3. The cell array computing system of claim 1, wherein adjacent cells in the cell array have communication interfaces for transmitting and receiving data to and from each other; any two cells can communicate with each other, and the cells involved in intercellular communication include a start cell, an end cell and a transit cell, the start cell is a cell which sends data to the end cell, the end cell is a cell which finally receives the data sent by the start cell, the transit cell is a cell which is adjacent in sequence along an intercellular communication path and relays the data sent by the start cell through the communication interface, and the intercellular communication path is a data sending and receiving path formed by the start cell, the transit cell and the end cell.

4. The cell array computing system of claim 3, wherein any cell in the cell array is further capable of performing mass-sending communication as the origin cell to all cells in a target area, wherein a cell involved in the mass-sending communication and located in the target area is used as the origin cell, or used as the destination cell, or used as both the transit cell and the destination cell, and wherein a cell involved in the mass-sending communication and located outside the target area is used as the origin cell or the transit cell.

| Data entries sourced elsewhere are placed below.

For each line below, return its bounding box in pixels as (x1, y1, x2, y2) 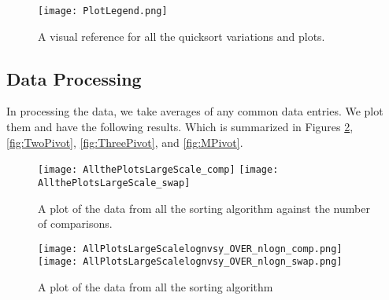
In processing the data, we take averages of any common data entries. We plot (6, 103, 383, 119)
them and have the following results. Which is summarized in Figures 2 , (6, 119, 354, 135)
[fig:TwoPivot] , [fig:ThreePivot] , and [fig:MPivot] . (6, 134, 243, 150)
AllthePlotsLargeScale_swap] (38, 177, 191, 188)
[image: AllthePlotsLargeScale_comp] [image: (38, 164, 279, 176)
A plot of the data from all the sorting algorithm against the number (38, 199, 370, 216)
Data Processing (6, 66, 142, 90)
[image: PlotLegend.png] (38, 5, 168, 16)
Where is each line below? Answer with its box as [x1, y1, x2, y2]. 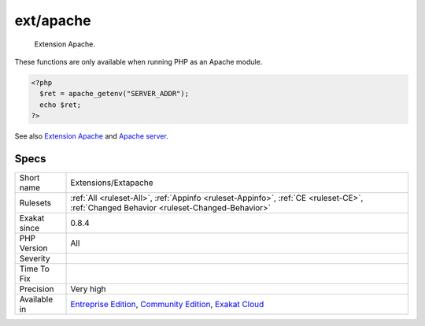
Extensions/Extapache [70, 177, 153, 188]
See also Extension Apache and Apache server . [14, 132, 168, 141]
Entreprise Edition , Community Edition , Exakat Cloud [70, 298, 264, 309]
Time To [19, 263, 50, 274]
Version [19, 243, 48, 254]
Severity [19, 253, 50, 264]
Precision [19, 283, 54, 295]
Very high [70, 283, 106, 295]
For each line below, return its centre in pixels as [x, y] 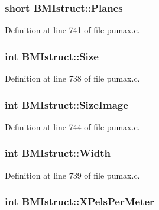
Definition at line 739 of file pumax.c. [72, 175]
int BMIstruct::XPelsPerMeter [79, 201]
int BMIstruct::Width [58, 153]
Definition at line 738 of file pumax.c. [72, 78]
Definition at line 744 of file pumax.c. [72, 126]
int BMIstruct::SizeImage [66, 104]
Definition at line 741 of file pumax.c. [72, 30]
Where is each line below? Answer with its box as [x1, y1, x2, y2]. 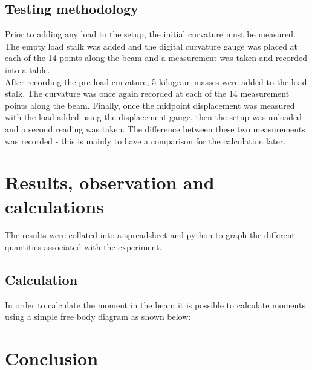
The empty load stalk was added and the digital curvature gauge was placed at [5, 39, 298, 52]
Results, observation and [5, 170, 215, 195]
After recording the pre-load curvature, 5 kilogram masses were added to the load [5, 75, 307, 88]
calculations [5, 193, 104, 218]
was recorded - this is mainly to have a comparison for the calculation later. [5, 134, 286, 147]
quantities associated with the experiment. [5, 241, 162, 253]
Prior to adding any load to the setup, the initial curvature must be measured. [5, 28, 296, 41]
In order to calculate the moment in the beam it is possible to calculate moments [5, 298, 305, 311]

5. The cell array computing system of claim 3 or 4, wherein the cells in the cell array further comprise a network controller connected to the microprocessor, the network controller being configured to send, receive, and route outgoing, relayed, or ultimately received data, and further configured to send an interrupt signal to the microprocessor; a second nonvolatile memory is arranged in the network controller, the second nonvolatile memory in all normal cells adjacent to the damaged cell is used for calibrating the damaged cell adjacent to the cell and storing the position of a corresponding replacement cell of the damaged cell in the cell array; in communicating data, the network controller of a neighboring cell of the damaged cell bypasses the damaged cell when performing routing control, and if the damaged cell is one of the end point cell or the end point cell, controls forwarding data to a corresponding replacement cell of the damaged cell.

6. The cell array computing system of claim 1, wherein the cell array is a two-dimensional array, and the one or more redundant cells are reserved as one row or one column of cells in the cell array.

7. The cell array computing system of claim 1, wherein the non-volatile random access memory is an MRAM.

8. A method of testing a cell array computing system according to any one of claims 1 to 7, comprising:

broadcasting a test program to enable each cell in the cell array to perform self-testing;

if a certain cell A except the spare cell can not pass the test, determining the cell A as a damaged cell, selecting a normal cell from the spare cells as a corresponding replacement cell of the damaged cell, and storing the position of the replaced damaged cell in the cell array in the replacement cell.

9. The method for testing a cell array computing system according to claim 8, wherein after determining that a cell A other than the spare cell is a damaged cell, the damaged cell is further marked in all normal cells adjacent to the damaged cell, and the position of the corresponding replacement cell of the damaged cell in the cell array is stored.